What you return must be the lines from the first one below through the one containing "budynku. [73, 69]", exactly and with pictures excluded.

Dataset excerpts
-- Opening Marker --
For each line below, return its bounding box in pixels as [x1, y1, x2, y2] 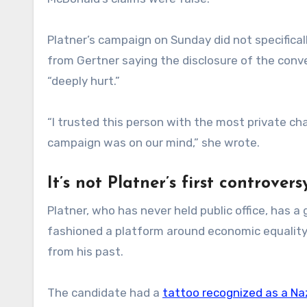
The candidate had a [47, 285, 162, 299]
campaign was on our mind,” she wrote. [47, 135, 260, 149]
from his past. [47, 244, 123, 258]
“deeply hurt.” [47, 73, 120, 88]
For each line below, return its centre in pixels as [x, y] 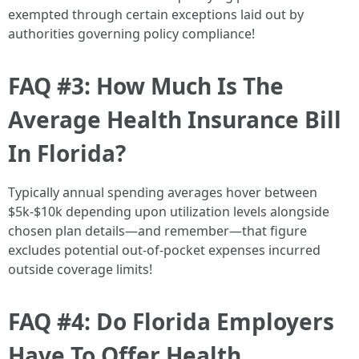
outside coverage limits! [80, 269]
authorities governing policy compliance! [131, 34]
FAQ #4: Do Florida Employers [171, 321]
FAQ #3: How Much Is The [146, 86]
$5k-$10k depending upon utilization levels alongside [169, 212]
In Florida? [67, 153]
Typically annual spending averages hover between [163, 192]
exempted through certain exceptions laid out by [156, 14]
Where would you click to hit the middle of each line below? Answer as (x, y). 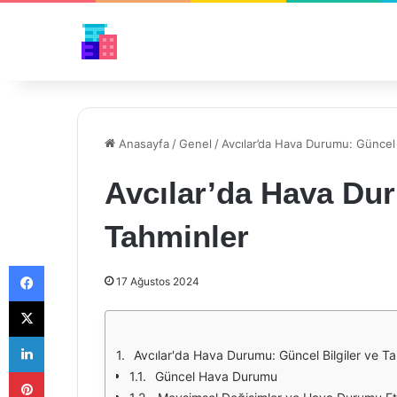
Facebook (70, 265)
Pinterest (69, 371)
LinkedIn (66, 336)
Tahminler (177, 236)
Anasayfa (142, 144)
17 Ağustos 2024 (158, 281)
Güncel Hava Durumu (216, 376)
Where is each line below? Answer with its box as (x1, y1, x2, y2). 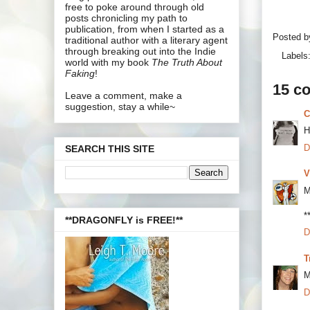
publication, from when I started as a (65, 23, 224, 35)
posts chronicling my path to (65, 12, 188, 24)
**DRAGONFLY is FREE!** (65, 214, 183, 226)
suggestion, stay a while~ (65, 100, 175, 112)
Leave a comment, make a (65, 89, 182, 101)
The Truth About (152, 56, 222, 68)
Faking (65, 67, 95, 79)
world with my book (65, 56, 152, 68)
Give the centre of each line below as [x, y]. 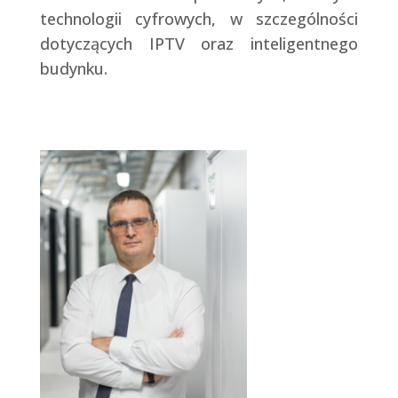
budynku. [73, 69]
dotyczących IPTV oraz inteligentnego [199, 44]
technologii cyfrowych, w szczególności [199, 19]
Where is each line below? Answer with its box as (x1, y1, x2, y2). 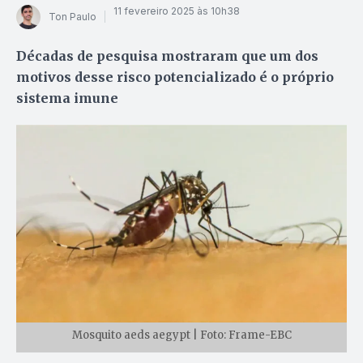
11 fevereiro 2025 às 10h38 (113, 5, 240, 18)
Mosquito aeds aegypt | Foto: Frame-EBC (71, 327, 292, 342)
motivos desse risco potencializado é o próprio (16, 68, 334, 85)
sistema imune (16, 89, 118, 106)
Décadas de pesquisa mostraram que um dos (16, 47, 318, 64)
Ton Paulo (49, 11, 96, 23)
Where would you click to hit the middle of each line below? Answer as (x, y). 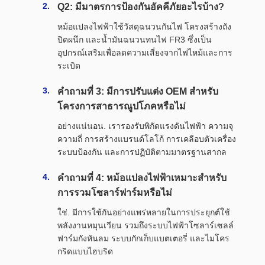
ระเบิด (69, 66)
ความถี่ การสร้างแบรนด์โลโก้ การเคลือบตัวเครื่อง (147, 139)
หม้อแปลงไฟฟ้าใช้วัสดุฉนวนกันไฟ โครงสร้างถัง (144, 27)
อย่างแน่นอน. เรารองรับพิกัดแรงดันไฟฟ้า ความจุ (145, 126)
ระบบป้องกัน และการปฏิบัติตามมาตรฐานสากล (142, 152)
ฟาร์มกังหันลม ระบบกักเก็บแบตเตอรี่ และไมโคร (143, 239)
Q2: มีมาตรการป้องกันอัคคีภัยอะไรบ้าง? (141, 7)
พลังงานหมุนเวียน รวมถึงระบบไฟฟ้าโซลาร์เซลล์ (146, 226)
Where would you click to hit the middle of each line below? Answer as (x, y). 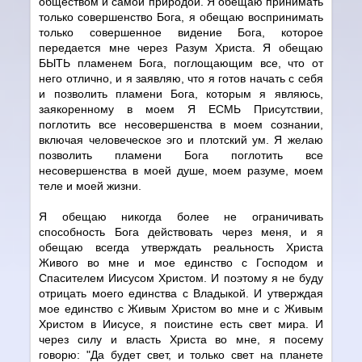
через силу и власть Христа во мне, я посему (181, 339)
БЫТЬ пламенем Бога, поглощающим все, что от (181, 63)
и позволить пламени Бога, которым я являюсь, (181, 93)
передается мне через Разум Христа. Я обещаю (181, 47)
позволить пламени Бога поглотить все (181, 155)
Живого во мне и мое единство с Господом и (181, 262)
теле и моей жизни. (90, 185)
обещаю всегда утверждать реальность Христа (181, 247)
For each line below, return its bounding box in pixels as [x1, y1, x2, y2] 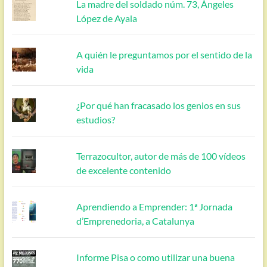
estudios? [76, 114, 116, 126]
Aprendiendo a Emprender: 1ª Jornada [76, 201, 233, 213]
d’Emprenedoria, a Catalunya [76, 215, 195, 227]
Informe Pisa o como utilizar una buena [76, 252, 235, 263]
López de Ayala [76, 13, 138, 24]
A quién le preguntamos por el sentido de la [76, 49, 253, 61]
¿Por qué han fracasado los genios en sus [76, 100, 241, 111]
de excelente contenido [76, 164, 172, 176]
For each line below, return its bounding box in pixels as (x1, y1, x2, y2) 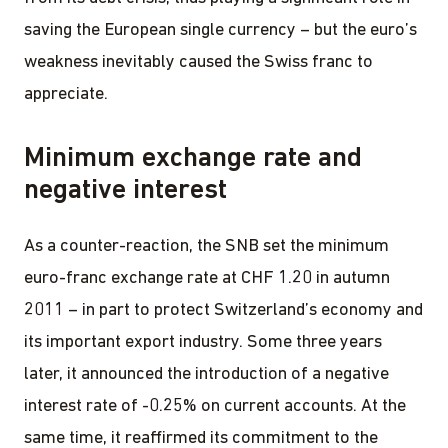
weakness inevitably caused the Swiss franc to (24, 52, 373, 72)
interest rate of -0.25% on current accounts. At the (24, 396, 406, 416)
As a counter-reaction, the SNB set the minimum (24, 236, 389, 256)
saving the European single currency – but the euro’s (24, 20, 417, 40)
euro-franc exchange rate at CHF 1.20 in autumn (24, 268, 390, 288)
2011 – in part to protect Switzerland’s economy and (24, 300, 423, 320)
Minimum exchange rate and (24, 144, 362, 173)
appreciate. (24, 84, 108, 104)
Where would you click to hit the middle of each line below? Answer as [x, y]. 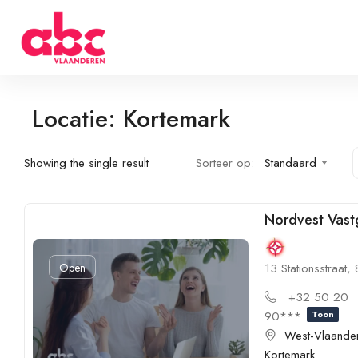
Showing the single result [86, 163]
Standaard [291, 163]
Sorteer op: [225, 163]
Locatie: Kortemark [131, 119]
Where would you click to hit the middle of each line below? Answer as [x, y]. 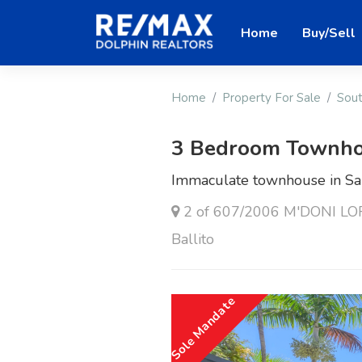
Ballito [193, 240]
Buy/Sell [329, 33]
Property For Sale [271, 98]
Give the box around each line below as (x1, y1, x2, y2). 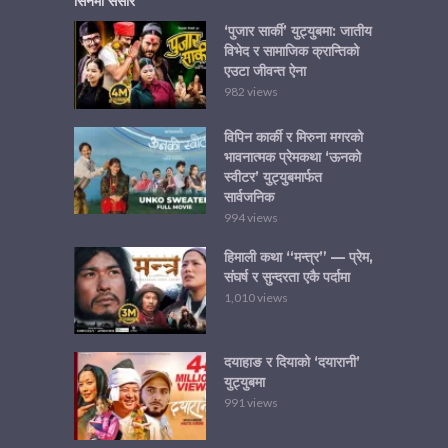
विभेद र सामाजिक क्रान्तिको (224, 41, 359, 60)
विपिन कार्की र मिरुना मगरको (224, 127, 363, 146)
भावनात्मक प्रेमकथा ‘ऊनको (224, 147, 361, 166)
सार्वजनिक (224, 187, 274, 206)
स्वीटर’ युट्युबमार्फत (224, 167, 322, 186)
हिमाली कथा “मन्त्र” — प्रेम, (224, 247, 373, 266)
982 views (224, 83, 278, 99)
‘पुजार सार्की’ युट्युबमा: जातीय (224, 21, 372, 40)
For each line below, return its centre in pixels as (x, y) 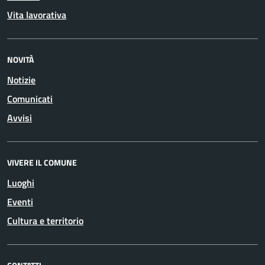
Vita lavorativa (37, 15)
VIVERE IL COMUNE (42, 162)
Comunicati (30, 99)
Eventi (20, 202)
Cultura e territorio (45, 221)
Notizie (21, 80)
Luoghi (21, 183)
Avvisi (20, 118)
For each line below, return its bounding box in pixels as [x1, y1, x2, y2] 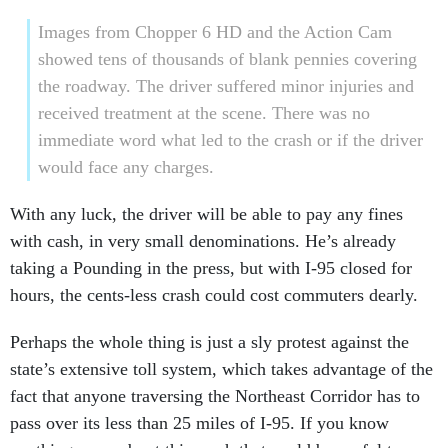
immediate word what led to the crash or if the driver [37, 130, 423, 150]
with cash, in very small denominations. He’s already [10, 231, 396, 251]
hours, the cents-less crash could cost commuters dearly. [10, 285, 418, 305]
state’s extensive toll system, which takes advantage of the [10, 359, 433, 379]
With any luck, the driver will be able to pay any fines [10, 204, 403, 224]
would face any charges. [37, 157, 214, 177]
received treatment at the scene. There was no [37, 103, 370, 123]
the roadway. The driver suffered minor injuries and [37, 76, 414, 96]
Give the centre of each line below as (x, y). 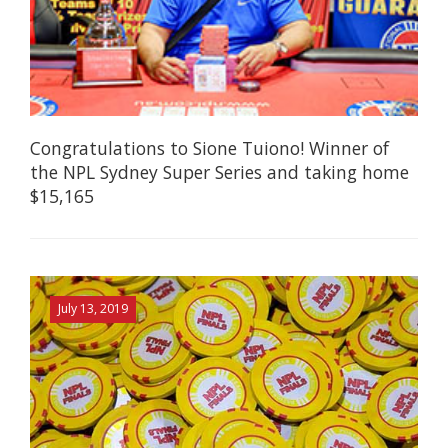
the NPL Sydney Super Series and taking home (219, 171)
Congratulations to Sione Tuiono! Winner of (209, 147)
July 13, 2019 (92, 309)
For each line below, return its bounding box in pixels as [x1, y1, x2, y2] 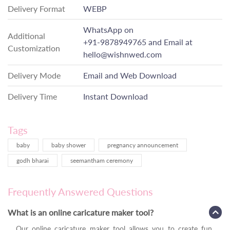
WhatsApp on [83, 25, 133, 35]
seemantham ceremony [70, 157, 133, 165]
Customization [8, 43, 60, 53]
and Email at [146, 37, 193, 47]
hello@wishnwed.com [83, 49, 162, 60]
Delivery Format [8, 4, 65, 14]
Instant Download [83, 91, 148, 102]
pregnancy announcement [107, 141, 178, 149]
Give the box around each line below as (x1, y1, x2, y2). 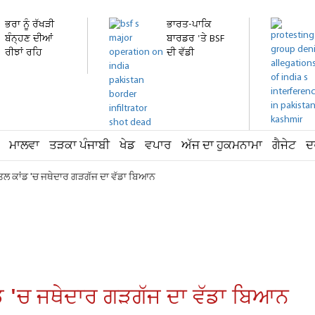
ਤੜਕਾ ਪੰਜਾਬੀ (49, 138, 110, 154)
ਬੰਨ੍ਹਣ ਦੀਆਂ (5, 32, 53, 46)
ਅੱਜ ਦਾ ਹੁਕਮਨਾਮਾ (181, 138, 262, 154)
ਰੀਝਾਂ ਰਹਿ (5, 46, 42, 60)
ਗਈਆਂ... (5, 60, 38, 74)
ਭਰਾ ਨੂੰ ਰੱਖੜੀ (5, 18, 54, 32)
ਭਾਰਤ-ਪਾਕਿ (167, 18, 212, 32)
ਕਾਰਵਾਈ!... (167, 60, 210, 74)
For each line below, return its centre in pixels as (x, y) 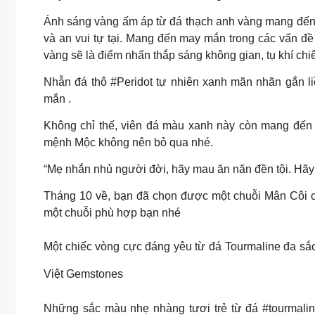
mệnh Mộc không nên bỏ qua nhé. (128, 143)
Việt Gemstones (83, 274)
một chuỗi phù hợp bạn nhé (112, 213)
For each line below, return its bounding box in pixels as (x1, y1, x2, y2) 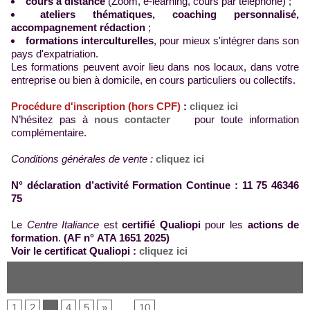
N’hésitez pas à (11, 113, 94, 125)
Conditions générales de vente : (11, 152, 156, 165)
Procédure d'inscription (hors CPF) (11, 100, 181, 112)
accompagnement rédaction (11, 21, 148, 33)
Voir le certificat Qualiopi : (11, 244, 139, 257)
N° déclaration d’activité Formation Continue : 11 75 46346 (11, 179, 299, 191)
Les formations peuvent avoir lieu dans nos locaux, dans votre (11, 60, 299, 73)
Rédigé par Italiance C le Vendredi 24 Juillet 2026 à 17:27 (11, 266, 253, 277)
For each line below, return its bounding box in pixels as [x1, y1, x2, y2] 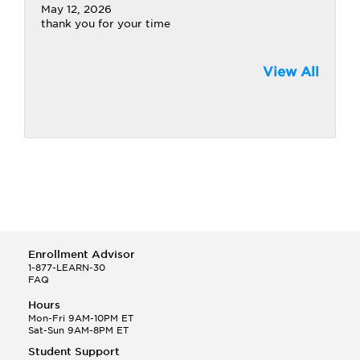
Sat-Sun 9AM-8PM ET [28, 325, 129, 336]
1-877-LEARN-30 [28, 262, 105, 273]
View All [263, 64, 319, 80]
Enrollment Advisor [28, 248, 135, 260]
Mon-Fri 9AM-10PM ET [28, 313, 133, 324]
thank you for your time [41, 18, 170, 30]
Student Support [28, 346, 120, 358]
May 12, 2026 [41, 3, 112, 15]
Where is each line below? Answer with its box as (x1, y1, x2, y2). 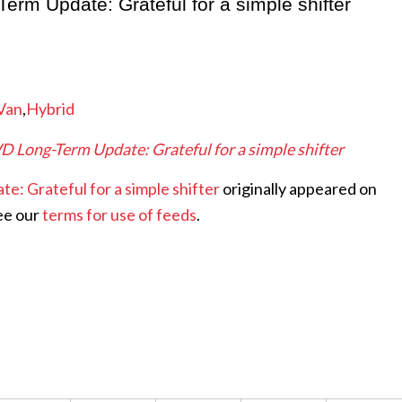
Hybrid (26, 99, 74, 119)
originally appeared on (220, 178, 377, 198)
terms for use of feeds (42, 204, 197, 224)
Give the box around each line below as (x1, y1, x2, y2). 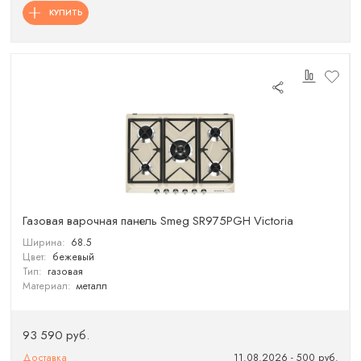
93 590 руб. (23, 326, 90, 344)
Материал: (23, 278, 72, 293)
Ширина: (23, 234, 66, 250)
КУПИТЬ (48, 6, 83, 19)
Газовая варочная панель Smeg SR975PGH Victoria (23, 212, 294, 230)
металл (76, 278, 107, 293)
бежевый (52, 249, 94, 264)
-- Closing Marker --
* [ANSWER TO THE EXERCISE]
For each line below, return its bounding box in pixels as [x1, y1, x2, y2] 
The candidate had a [47, 285, 162, 299]
campaign was on our mind,” she wrote. [47, 135, 260, 149]
from his past. [47, 244, 123, 258]
“deeply hurt.” [47, 73, 120, 88]
For each line below, return its centre in pixels as [x, y] 
outside coverage limits! [80, 269]
authorities governing policy compliance! [131, 34]
FAQ #4: Do Florida Employers [171, 321]
FAQ #3: How Much Is The [146, 86]
$5k-$10k depending upon utilization levels alongside [169, 212]
In Florida? [67, 153]
Typically annual spending averages hover between [163, 192]
exempted through certain exceptions laid out by [156, 14]
Where would you click to hit the middle of each line below? Answer as (x, y). 
Facebook (70, 265)
Pinterest (69, 371)
LinkedIn (66, 336)
Tahminler (177, 236)
Anasayfa (142, 144)
17 Ağustos 2024 (158, 281)
Güncel Hava Durumu (216, 376)
Where is each line below? Answer with its box as (x1, y1, x2, y2). 
publication, from when I started as a (65, 23, 224, 35)
posts chronicling my path to (65, 12, 188, 24)
**DRAGONFLY is FREE!** (65, 214, 183, 226)
suggestion, stay a while~ (65, 100, 175, 112)
Leave a comment, make a (65, 89, 182, 101)
The Truth About (152, 56, 222, 68)
Faking (65, 67, 95, 79)
world with my book (65, 56, 152, 68)
Give the centre of each line below as [x, y]. 
budynku. [73, 69]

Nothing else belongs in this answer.